# Sports Bars in Barcelona (American sports - NFL, college, etc)



## jax2bcn (Dec 21, 2016)

Hi,

Hope I'm posting this in the right place.

Never thought I'd be someone to ask this (I used to make fun of people like this when I was traveling! But now that I'm settled, and not on a trip, I do miss some American sports)...

So, any bars in Barcelona known for showing American sports? A typical sports bar I guess. For example, I want to watch the NFL playoffs. College basketball is around the corner, so curious about that too.

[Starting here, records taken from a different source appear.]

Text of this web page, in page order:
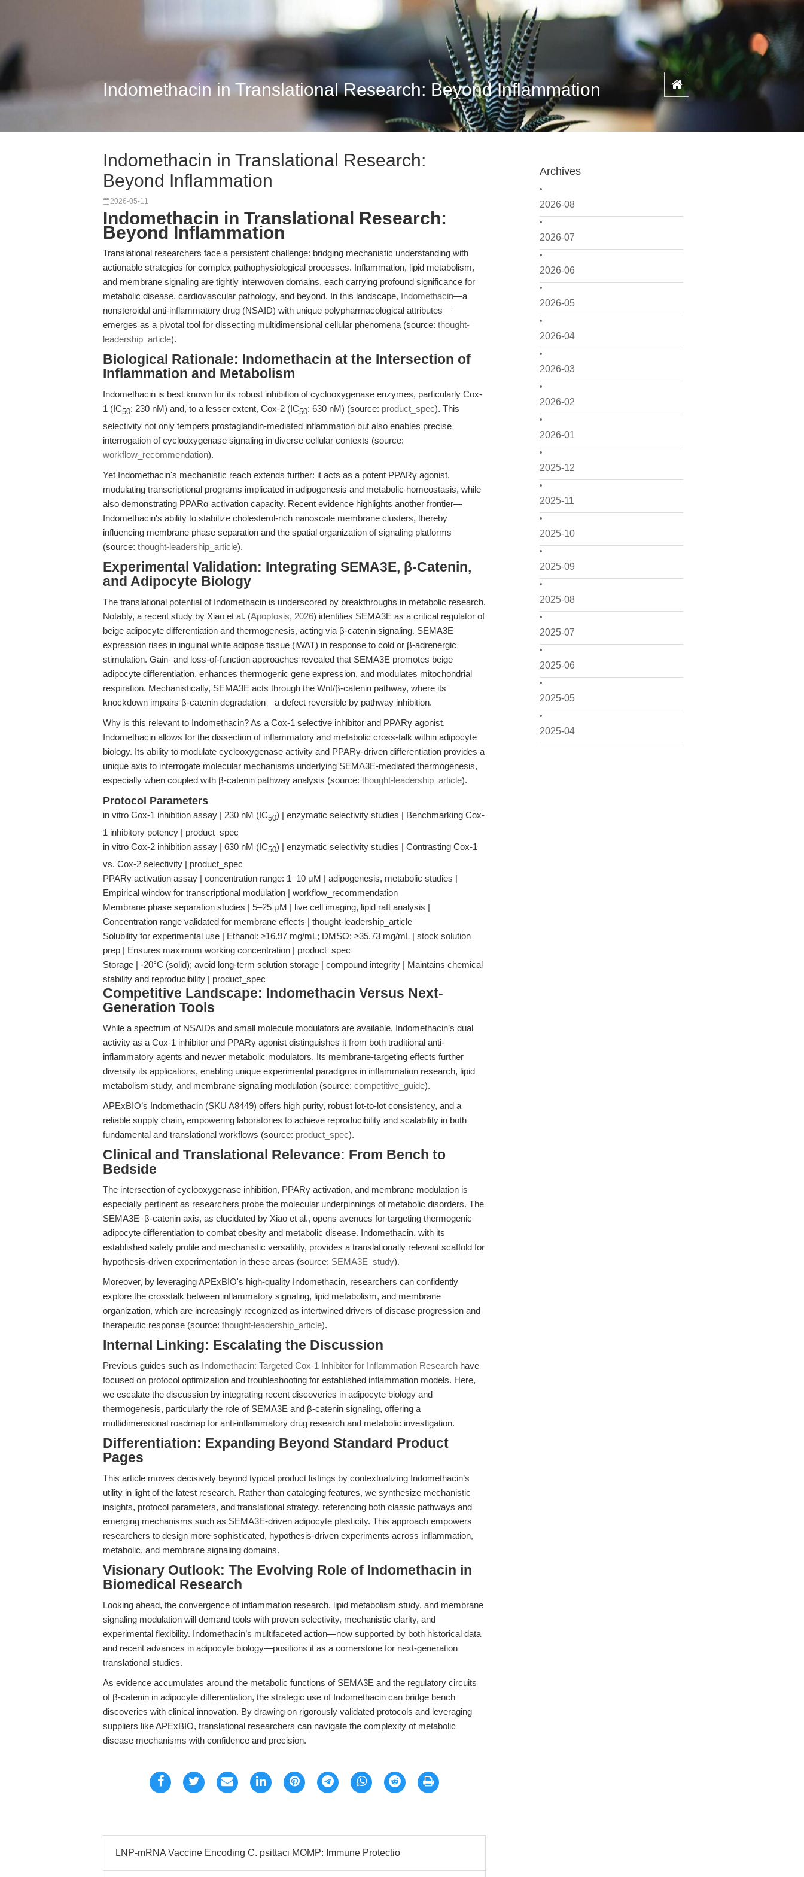
Indomethacin in Translational Research: Beyond Inflammation
Archives
2026-08
2026-07
2026-06
2026-05
2026-04
2026-03
2026-02
2026-01
2025-12
2025-11
2025-10
2025-09
2025-08
2025-07
2025-06
2025-05
2025-04
Indomethacin in Translational Research:
Beyond Inflammation
2026-05-11
Indomethacin in Translational Research:
Beyond Inflammation
Translational researchers face a persistent challenge: bridging mechanistic understanding with
actionable strategies for complex pathophysiological processes. Inflammation, lipid metabolism,
and membrane signaling are tightly interwoven domains, each carrying profound significance for
metabolic disease, cardiovascular pathology, and beyond. In this landscape, Indomethacin—a
nonsteroidal anti-inflammatory drug (NSAID) with unique polypharmacological attributes—
emerges as a pivotal tool for dissecting multidimensional cellular phenomena (source: thought-
leadership_article).
Biological Rationale: Indomethacin at the Intersection of
Inflammation and Metabolism
Indomethacin is best known for its robust inhibition of cyclooxygenase enzymes, particularly Cox-
1 (IC50: 230 nM) and, to a lesser extent, Cox-2 (IC50: 630 nM) (source: product_spec). This
selectivity not only tempers prostaglandin-mediated inflammation but also enables precise
interrogation of cyclooxygenase signaling in diverse cellular contexts (source:
workflow_recommendation).
Yet Indomethacin's mechanistic reach extends further: it acts as a potent PPARγ agonist,
modulating transcriptional programs implicated in adipogenesis and metabolic homeostasis, while
also demonstrating PPARα activation capacity. Recent evidence highlights another frontier—
Indomethacin's ability to stabilize cholesterol-rich nanoscale membrane clusters, thereby
influencing membrane phase separation and the spatial organization of signaling platforms
(source: thought-leadership_article).
Experimental Validation: Integrating SEMA3E, β-Catenin,
and Adipocyte Biology
The translational potential of Indomethacin is underscored by breakthroughs in metabolic research.
Notably, a recent study by Xiao et al. (Apoptosis, 2026) identifies SEMA3E as a critical regulator of
beige adipocyte differentiation and thermogenesis, acting via β-catenin signaling. SEMA3E
expression rises in inguinal white adipose tissue (iWAT) in response to cold or β-adrenergic
stimulation. Gain- and loss-of-function approaches revealed that SEMA3E promotes beige
adipocyte differentiation, enhances thermogenic gene expression, and modulates mitochondrial
respiration. Mechanistically, SEMA3E acts through the Wnt/β-catenin pathway, where its
knockdown impairs β-catenin degradation—a defect reversible by pathway inhibition.
Why is this relevant to Indomethacin? As a Cox-1 selective inhibitor and PPARγ agonist,
Indomethacin allows for the dissection of inflammatory and metabolic cross-talk within adipocyte
biology. Its ability to modulate cyclooxygenase activity and PPARγ-driven differentiation provides a
unique axis to interrogate molecular mechanisms underlying SEMA3E-mediated thermogenesis,
especially when coupled with β-catenin pathway analysis (source: thought-leadership_article).
Protocol Parameters
in vitro Cox-1 inhibition assay | 230 nM (IC50) | enzymatic selectivity studies | Benchmarking Cox-
1 inhibitory potency | product_spec
in vitro Cox-2 inhibition assay | 630 nM (IC50) | enzymatic selectivity studies | Contrasting Cox-1
vs. Cox-2 selectivity | product_spec
PPARγ activation assay | concentration range: 1–10 μM | adipogenesis, metabolic studies |
Empirical window for transcriptional modulation | workflow_recommendation
Membrane phase separation studies | 5–25 μM | live cell imaging, lipid raft analysis |
Concentration range validated for membrane effects | thought-leadership_article
Solubility for experimental use | Ethanol: ≥16.97 mg/mL; DMSO: ≥35.73 mg/mL | stock solution
prep | Ensures maximum working concentration | product_spec
Storage | -20°C (solid); avoid long-term solution storage | compound integrity | Maintains chemical
stability and reproducibility | product_spec
Competitive Landscape: Indomethacin Versus Next-
Generation Tools
While a spectrum of NSAIDs and small molecule modulators are available, Indomethacin’s dual
activity as a Cox-1 inhibitor and PPARγ agonist distinguishes it from both traditional anti-
inflammatory agents and newer metabolic modulators. Its membrane-targeting effects further
diversify its applications, enabling unique experimental paradigms in inflammation research, lipid
metabolism study, and membrane signaling modulation (source: competitive_guide).
APExBIO’s Indomethacin (SKU A8449) offers high purity, robust lot-to-lot consistency, and a
reliable supply chain, empowering laboratories to achieve reproducibility and scalability in both
fundamental and translational workflows (source: product_spec).
Clinical and Translational Relevance: From Bench to
Bedside
The intersection of cyclooxygenase inhibition, PPARγ activation, and membrane modulation is
especially pertinent as researchers probe the molecular underpinnings of metabolic disorders. The
SEMA3E–β-catenin axis, as elucidated by Xiao et al., opens avenues for targeting thermogenic
adipocyte differentiation to combat obesity and metabolic disease. Indomethacin, with its
established safety profile and mechanistic versatility, provides a translationally relevant scaffold for
hypothesis-driven experimentation in these areas (source: SEMA3E_study).
Moreover, by leveraging APExBIO's high-quality Indomethacin, researchers can confidently
explore the crosstalk between inflammatory signaling, lipid metabolism, and membrane
organization, which are increasingly recognized as intertwined drivers of disease progression and
therapeutic response (source: thought-leadership_article).
Internal Linking: Escalating the Discussion
Previous guides such as Indomethacin: Targeted Cox-1 Inhibitor for Inflammation Research have
focused on protocol optimization and troubleshooting for established inflammation models. Here,
we escalate the discussion by integrating recent discoveries in adipocyte biology and
thermogenesis, particularly the role of SEMA3E and β-catenin signaling, offering a
multidimensional roadmap for anti-inflammatory drug research and metabolic investigation.
Differentiation: Expanding Beyond Standard Product
Pages
This article moves decisively beyond typical product listings by contextualizing Indomethacin’s
utility in light of the latest research. Rather than cataloging features, we synthesize mechanistic
insights, protocol parameters, and translational strategy, referencing both classic pathways and
emerging mechanisms such as SEMA3E-driven adipocyte plasticity. This approach empowers
researchers to design more sophisticated, hypothesis-driven experiments across inflammation,
metabolic, and membrane signaling domains.
Visionary Outlook: The Evolving Role of Indomethacin in
Biomedical Research
Looking ahead, the convergence of inflammation research, lipid metabolism study, and membrane
signaling modulation will demand tools with proven selectivity, mechanistic clarity, and
experimental flexibility. Indomethacin’s multifaceted action—now supported by both historical data
and recent advances in adipocyte biology—positions it as a cornerstone for next-generation
translational studies.
As evidence accumulates around the metabolic functions of SEMA3E and the regulatory circuits
of β-catenin in adipocyte differentiation, the strategic use of Indomethacin can bridge bench
discoveries with clinical innovation. By drawing on rigorously validated protocols and leveraging
suppliers like APExBIO, translational researchers can navigate the complexity of metabolic
disease mechanisms with confidence and precision.
LNP-mRNA Vaccine Encoding C. psittaci MOMP: Immune Protectio

Any ideas? I know a ton of places offer soccer on multiple TVs, but not looking for that


----------



## Megsmum (Sep 9, 2012)

jax2bcn said:


> Hi,
> 
> Hope I'm posting this in the right place.
> 
> ...


Hello, can't help you, but there are quite a few fellow Americans on the site, who may well know. You'll find Football, as it's really the European game. Good luck, I know my husband misses watching his team play in the U.K. :fingerscrossed:


----------



## jax2bcn (Dec 21, 2016)

Megsmum said:


> Hello, can't help you, but there are quite a few fellow Americans on the site, who may well know. You'll find Football, as it's really the European game. Good luck, I know my husband misses watching his team play in the U.K. :fingerscrossed:


Figured football would be as easy to find as free air, and while I do love it, hoping to find a bar that shows North American football/basketball/etc. Hoping one of these American forum members knows something I don't!


----------



## 95995 (May 16, 2010)

Have a look at this link Barcelona Sports Bars & Pubs | Where to Watch Live Sports in Barcelona. Alternatively google American bars Barcelona.


----------



## Pazcat (Mar 24, 2010)

If your internet is up to it and you don't mind watching at home then I would look into acestream. It's probably the most reliable and quality streams you will find and once it is downloaded and installed you just have to find the streams.
Plenty of sites around that have them and I'm pretty sure you can find most if not all US sports.


----------